(Source data)
#####

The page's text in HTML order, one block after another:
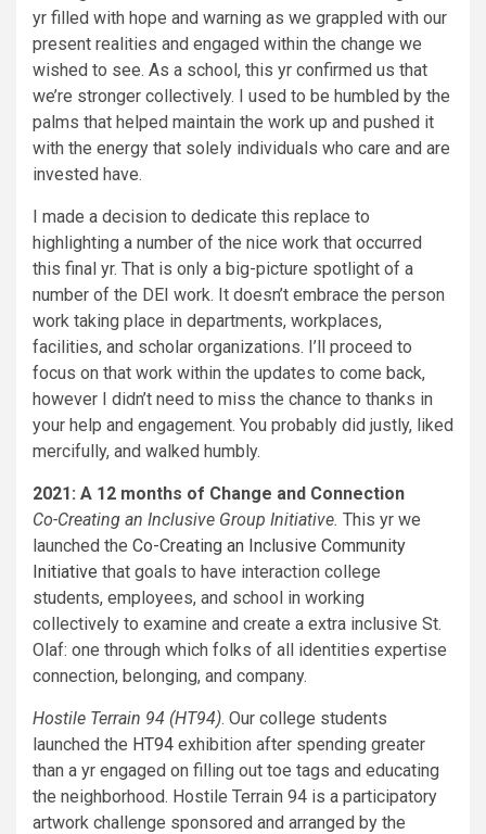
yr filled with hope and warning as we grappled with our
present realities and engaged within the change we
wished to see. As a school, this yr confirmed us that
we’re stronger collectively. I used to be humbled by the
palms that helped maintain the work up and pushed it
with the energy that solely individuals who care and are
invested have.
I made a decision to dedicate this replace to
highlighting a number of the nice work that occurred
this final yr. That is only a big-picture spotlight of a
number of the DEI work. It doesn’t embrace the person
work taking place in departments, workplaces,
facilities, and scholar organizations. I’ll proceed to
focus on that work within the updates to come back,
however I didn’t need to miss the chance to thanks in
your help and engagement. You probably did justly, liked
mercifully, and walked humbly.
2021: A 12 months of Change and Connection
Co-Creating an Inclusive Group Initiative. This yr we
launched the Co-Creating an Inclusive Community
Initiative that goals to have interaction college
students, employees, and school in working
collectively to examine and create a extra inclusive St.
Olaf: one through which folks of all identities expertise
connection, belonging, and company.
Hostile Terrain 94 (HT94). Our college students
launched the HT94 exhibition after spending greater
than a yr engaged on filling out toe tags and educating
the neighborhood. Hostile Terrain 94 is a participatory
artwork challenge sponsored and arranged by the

#####

Action item: Nothing should appear in the answer except the lines from the one with "collectively to examine" through the final line of the records, written exactly.

Final answer:
collectively to examine and create a extra inclusive St.
Olaf: one through which folks of all identities expertise
connection, belonging, and company.
Hostile Terrain 94 (HT94). Our college students
launched the HT94 exhibition after spending greater
than a yr engaged on filling out toe tags and educating
the neighborhood. Hostile Terrain 94 is a participatory
artwork challenge sponsored and arranged by the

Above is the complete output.